В синих сумерках кружатся пары. А на темном уже горизонте, в той стороне, где за ним словно бесследно исчезло солнце, медленно всплывают, расширяясь и тотчас же словно втягиваясь внутрь себя, мутноватые отсветы: алые, зеленые, желтые, синие, белые, фиолетовые - целая феерия неторопливых, с известной ритмичностью сменяющих друг друга, подсвечивающих облака огней. Это немецкие ракеты. От бывалых фронтовиков знаем: немцы ночами все время, от заката до рассвета, бросают ракеты перед своей передовой - боятся темноты. Если прикинуть на глаз, то до тех мест, где взлетают ракеты, то есть до немецкой передовой, - не больше двух десятков километров.
Два десятка километров. Всего-навсего... Меньше, чем один наш обычный суточный переход. Но каким далеким кажется передний край отсюда, если не видеть этих многоцветных огней, вызывающих сейчас, под ласковые звуки вальса, щемяще-тревожное чувство. Вероятно, уже совсем скоро мы придем туда, где враг зажигает в нашем небе эти безмолвные, зловеще-медлительно всплывающие на краю небосвода, прозрачные и призрачные огни.
...Через несколько дней мы покидаем гостеприимную деревню. Кое-кто из наших успел не только завести здесь знакомства, но установить и более близкие отношения с некоторыми из ее обитательниц. Когда мы, покидая деревню, походной колонной в последний раз проходим улицей, у калиток и над плетнями то тут, то там можно заметить печальные женские лица. Грустна и провожающая нас Капа, и я знаю причину ее грусти: с Капой часто танцевал лейтенант, один из командиров взводов пулеметной роты - высокий, стройный, как молодая сосенка, парень, судя по облику - южанин, с черными волнистыми волосами, большеглазый, бойкий говорун. Нередко в позднюю пору, когда все уже спали, можно было услышать их шепот возле калитки. Неужто исполнилось пожелание Бабкина - подобрать Капе жениха из лейтенантов нашего батальона?
Капа и ее мать провожают нас - меня, комбата и замполита, да и живших в сенцах солдат - как родных. Мария Васильевна даже прослезилась:
- Дай вам бог всем домой живыми вернуться!
А мы пожелали ей и Капе, чтобы в их дом невредимым возвратился хозяин с войны.
...Один суточный переход, другой - по-прежнему ночами. Если бы шли прямо по направлению к фронту, то за один переход достигли бы его. Но мы идем и идем, судя по всему - рокадными дорогами. Так на военном языке называются дороги, идущие вдоль фронта. Ночами, если они ясные, видны далекие отсветы немецких ракет - всегда справа по направлению нашего движения.

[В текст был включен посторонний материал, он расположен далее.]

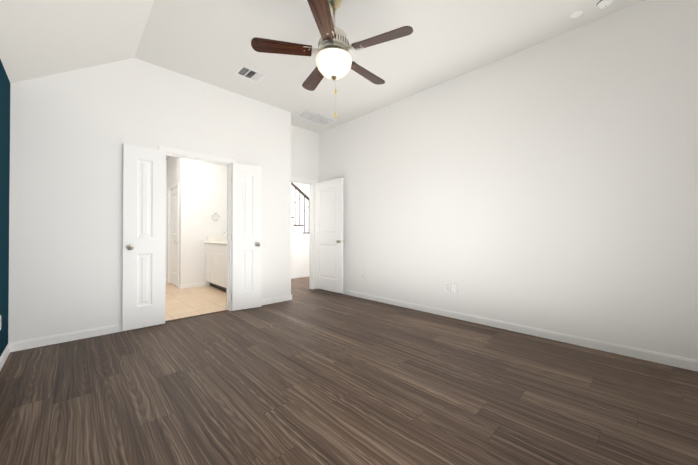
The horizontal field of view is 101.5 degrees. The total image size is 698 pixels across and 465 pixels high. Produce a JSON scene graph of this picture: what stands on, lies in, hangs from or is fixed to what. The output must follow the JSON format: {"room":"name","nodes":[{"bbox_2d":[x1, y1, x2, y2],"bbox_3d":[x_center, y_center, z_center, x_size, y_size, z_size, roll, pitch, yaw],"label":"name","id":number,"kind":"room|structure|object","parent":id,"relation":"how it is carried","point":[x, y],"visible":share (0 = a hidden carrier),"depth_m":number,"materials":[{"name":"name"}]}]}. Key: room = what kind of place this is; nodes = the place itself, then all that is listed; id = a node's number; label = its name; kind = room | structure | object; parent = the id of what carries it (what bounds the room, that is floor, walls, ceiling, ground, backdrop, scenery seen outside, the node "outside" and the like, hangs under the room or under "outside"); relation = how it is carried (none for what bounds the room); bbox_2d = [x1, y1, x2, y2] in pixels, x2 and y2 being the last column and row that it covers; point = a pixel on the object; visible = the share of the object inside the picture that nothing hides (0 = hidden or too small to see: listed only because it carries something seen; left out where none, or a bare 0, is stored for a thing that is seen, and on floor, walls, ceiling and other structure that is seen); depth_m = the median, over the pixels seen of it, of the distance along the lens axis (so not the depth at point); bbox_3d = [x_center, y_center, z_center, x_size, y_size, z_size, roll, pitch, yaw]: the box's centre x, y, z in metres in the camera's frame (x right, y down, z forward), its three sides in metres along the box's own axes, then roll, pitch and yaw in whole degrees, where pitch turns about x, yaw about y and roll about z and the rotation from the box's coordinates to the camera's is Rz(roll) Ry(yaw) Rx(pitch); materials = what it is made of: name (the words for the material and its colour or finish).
{"room":"empty bedroom","nodes":[
{"label":"empty bedroom","id":0,"kind":"room"},
{"bbox_2d":[0,59,9,355],"bbox_3d":[-1.514,-0.609,0.893,0.120,3.343,4.792,0,-1,-44],"label":"wall","id":1,"kind":"structure","parent":0,"point":[4,174],"depth_m":2.38,"materials":[{"name":"blue paint"}]},
{"bbox_2d":[0,343,11,370],"bbox_3d":[-1.466,1.022,0.928,0.013,0.082,4.552,0,-1,-44],"label":"baseboard","id":2,"kind":"structure","parent":1,"relation":"attached to","point":[8,349],"depth_m":2.38,"materials":[{"name":"white paint"}]},
{"bbox_2d":[0,0,153,82],"bbox_3d":[-1.192,-1.685,1.213,1.016,0.826,4.792,0,-1,-44],"label":"ceiling","id":3,"kind":"structure","parent":0,"point":[40,38],"depth_m":2.34,"materials":[{"name":"white paint"}]},
{"bbox_2d":[8,58,290,343],"bbox_3d":[-2.040,-0.589,3.639,2.953,3.343,0.120,0,-1,-44],"label":"wall","id":4,"kind":"structure","parent":0,"point":[72,132],"depth_m":2.98,"materials":[{"name":"white paint"}]},
{"bbox_2d":[12,324,148,351],"bbox_3d":[-2.635,1.036,2.955,1.102,0.082,0.013,0,-1,-44],"label":"baseboard","id":5,"kind":"structure","parent":4,"relation":"attached to","point":[49,340],"depth_m":2.80,"materials":[{"name":"white paint"}]},
{"bbox_2d":[122,144,165,330],"bbox_3d":[-2.292,0.052,3.209,0.400,2.030,0.108,0,-1,-44],"label":"door","id":6,"kind":"structure","parent":4,"relation":"in","point":[143,245],"depth_m":3.21,"materials":[{"name":"white paint"}]},
{"bbox_2d":[159,145,235,310],"bbox_3d":[-1.959,0.029,3.713,0.915,2.107,0.152,0,-1,-44],"label":"door frame","id":7,"kind":"structure","parent":4,"relation":"attached to","point":[190,155],"depth_m":3.93,"materials":[{"name":"white paint"}]},
{"bbox_2d":[231,163,261,310],"bbox_3d":[-1.424,0.058,4.013,0.404,2.030,0.167,0,-1,-44],"label":"door","id":8,"kind":"structure","parent":4,"relation":"in","point":[246,234],"depth_m":4.01,"materials":[{"name":"white paint"}]},
{"bbox_2d":[261,295,291,304],"bbox_3d":[-1.255,1.046,4.297,0.919,0.082,0.013,0,-1,-44],"label":"baseboard","id":9,"kind":"structure","parent":4,"relation":"attached to","point":[282,298],"depth_m":4.42,"materials":[{"name":"white paint"}]},
{"bbox_2d":[166,159,166,277],"bbox_3d":[-4.641,-0.421,5.918,1.450,3.040,0.120,0,-1,-44],"label":"wall","id":10,"kind":"structure","parent":0,"point":[166,218],"depth_m":6.38,"materials":[{"name":"white paint"}]},
{"bbox_2d":[167,156,179,278],"bbox_3d":[-3.532,-0.419,6.277,0.640,3.040,1.150,0,-1,-44],"label":"wall","id":11,"kind":"structure","parent":0,"point":[172,170],"depth_m":6.11,"materials":[{"name":"white paint"}]},
{"bbox_2d":[168,182,178,287],"bbox_3d":[-3.630,0.051,5.991,0.138,2.097,0.834,0,-1,-44],"label":"door frame","id":12,"kind":"structure","parent":11,"relation":"attached to","point":[173,186],"depth_m":5.85,"materials":[{"name":"white paint"}]},
{"bbox_2d":[170,188,176,285],"bbox_3d":[-3.672,0.087,5.950,0.106,2.000,0.680,0,-1,-44],"label":"bathroom door","id":13,"kind":"structure","parent":11,"relation":"in","point":[173,236],"depth_m":6.01,"materials":[{"name":"white paint"}]},
{"bbox_2d":[165,310,228,321],"bbox_3d":[-1.954,1.079,3.700,0.761,0.008,0.045,0,-1,-44],"label":"trim","id":14,"kind":"structure","parent":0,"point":[195,316],"depth_m":3.66,"materials":[{"name":"brown wood"}]},
{"bbox_2d":[179,158,226,284],"bbox_3d":[-2.994,-0.421,5.915,0.907,3.040,0.120,0,-1,-44],"label":"wall","id":15,"kind":"structure","parent":0,"point":[202,192],"depth_m":5.77,"materials":[{"name":"white paint"}]},
{"bbox_2d":[179,282,209,288],"bbox_3d":[-2.952,1.057,5.852,0.920,0.082,0.013,0,-1,-44],"label":"baseboard","id":16,"kind":"structure","parent":15,"relation":"attached to","point":[191,285],"depth_m":5.70,"materials":[{"name":"white paint"}]},
{"bbox_2d":[208,236,226,239],"bbox_3d":[-2.771,0.134,6.020,0.428,0.099,0.022,0,-1,-44],"label":"backsplash","id":17,"kind":"structure","parent":15,"relation":"attached to","point":[217,237],"depth_m":6.02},
{"bbox_2d":[291,182,308,231],"bbox_3d":[-1.567,-0.556,8.279,4.193,3.343,0.120,0,-1,-44],"label":"wall","id":18,"kind":"structure","parent":0,"point":[304,188],"depth_m":8.34,"materials":[{"name":"white paint"}]},
{"bbox_2d":[291,125,318,182],"bbox_3d":[-0.963,-0.577,5.313,0.926,3.343,0.120,0,-1,-44],"label":"wall","id":19,"kind":"structure","parent":0,"point":[305,153],"depth_m":5.36,"materials":[{"name":"white paint"}]},
{"bbox_2d":[291,176,316,288],"bbox_3d":[-0.993,0.041,5.279,0.879,2.107,0.152,0,-1,-44],"label":"door frame","id":20,"kind":"structure","parent":19,"relation":"attached to","point":[310,183],"depth_m":5.50,"materials":[{"name":"white paint"}]},
{"bbox_2d":[314,178,343,292],"bbox_3d":[-0.378,0.056,5.238,0.177,2.008,0.770,0,-1,-44],"label":"entry door","id":21,"kind":"structure","parent":19,"relation":"in","point":[329,241],"depth_m":5.19,"materials":[{"name":"white paint"}]},
{"bbox_2d":[0,276,697,464],"bbox_3d":[-0.153,1.139,4.607,7.266,0.100,8.240,0,-1,-44],"label":"floor","id":22,"kind":"structure","parent":0,"point":[313,377],"depth_m":1.88,"materials":[{"name":"brown wood"}]},
{"bbox_2d":[205,244,226,291],"bbox_3d":[-2.036,0.656,5.232,0.467,0.875,2.148,0,-1,-44],"label":"bathroom vanity","id":23,"kind":"object","parent":22,"relation":"on","point":[216,262],"depth_m":5.40,"materials":[{"name":"white paint"}]},
{"bbox_2d":[204,240,226,243],"bbox_3d":[-2.042,0.198,5.233,0.478,0.040,2.166,0,-1,-44],"label":"countertop","id":24,"kind":"structure","parent":23,"relation":"on","point":[208,241],"depth_m":5.78,"materials":[{"name":"white stone"}]},
{"bbox_2d":[291,182,308,278],"bbox_3d":[-1.367,-0.396,7.612,3.226,3.044,1.094,0,-1,-44],"label":"stairs","id":25,"kind":"structure","parent":22,"relation":"on","point":[299,251],"depth_m":7.02,"materials":[{"name":"white paint"}]},
{"bbox_2d":[134,0,643,132],"bbox_3d":[0.128,-2.027,2.812,3.103,0.120,5.242,0,-1,-44],"label":"ceiling","id":26,"kind":"structure","parent":0,"point":[207,41],"depth_m":2.92,"materials":[{"name":"white paint"}]},
{"bbox_2d":[234,65,266,82],"bbox_3d":[-1.220,-1.956,3.529,0.310,0.011,0.240,0,-1,-44],"label":"ceiling vent","id":27,"kind":"object","parent":26,"relation":"in","point":[249,73],"visible":1,"depth_m":3.52,"materials":[{"name":"white metal"}]},
{"bbox_2d":[295,109,337,125],"bbox_3d":[-0.556,-1.946,4.862,0.650,0.012,0.365,0,-1,-44],"label":"ceiling vent","id":28,"kind":"object","parent":26,"relation":"in","point":[314,117],"visible":1,"depth_m":4.82,"materials":[{"name":"white metal"}]},
{"bbox_2d":[251,0,412,116],"bbox_3d":[-0.096,-1.471,2.430,1.231,0.998,1.273,0,-1,-44],"label":"fan","id":29,"kind":"object","parent":26,"relation":"hanging from","point":[334,61],"visible":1,"depth_m":2.29,"materials":[{"name":"brown wood"}]},
{"bbox_2d":[570,10,583,17],"bbox_3d":[2.049,-1.962,2.563,0.094,0.012,0.094,0,-1,-44],"label":"detector","id":30,"kind":"object","parent":26,"relation":"attached to","point":[577,13],"visible":1,"depth_m":2.56,"materials":[{"name":"white plastic"}]},
{"bbox_2d":[595,0,614,8],"bbox_3d":[2.182,-1.950,2.421,0.136,0.038,0.136,0,-1,-44],"label":"smoke detector","id":31,"kind":"object","parent":26,"relation":"attached to","point":[601,4],"visible":1,"depth_m":2.42,"materials":[{"name":"white plastic"}]},
{"bbox_2d":[319,0,697,360],"bbox_3d":[1.197,-0.588,3.841,0.120,3.343,5.242,0,-1,-44],"label":"wall","id":32,"kind":"structure","parent":0,"point":[551,184],"depth_m":2.88,"materials":[{"name":"white paint"}]},
{"bbox_2d":[445,282,449,291],"bbox_3d":[1.268,0.702,3.666,0.010,0.117,0.073,0,-1,-44],"label":"electrical outlet","id":33,"kind":"object","parent":32,"relation":"attached to","point":[447,286],"visible":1,"depth_m":3.66,"materials":[{"name":"grey plastic"}]},
{"bbox_2d":[452,283,456,292],"bbox_3d":[1.330,0.702,3.601,0.012,0.117,0.073,0,-1,-44],"label":"electrical outlet","id":34,"kind":"object","parent":32,"relation":"attached to","point":[454,287],"visible":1,"depth_m":3.60,"materials":[{"name":"grey plastic"}]},
{"bbox_2d":[317,288,697,371],"bbox_3d":[1.140,1.042,3.774,0.039,0.082,5.002,0,-1,-44],"label":"baseboard","id":35,"kind":"structure","parent":32,"relation":"attached to","point":[674,361],"depth_m":2.85,"materials":[{"name":"white paint"}]}
]}

Деревнями и селами проходим редко: рокада ведет чаще всего стороной от них. Но жителей прифронтовых мест встречаем довольно часто: днем, в стороне от дороги, видим множество женщин в белых косынках. Неровной линией растянувшись по степи, они орудуют лопатами: роют окопы, противотанковые рвы, строят блиндажи.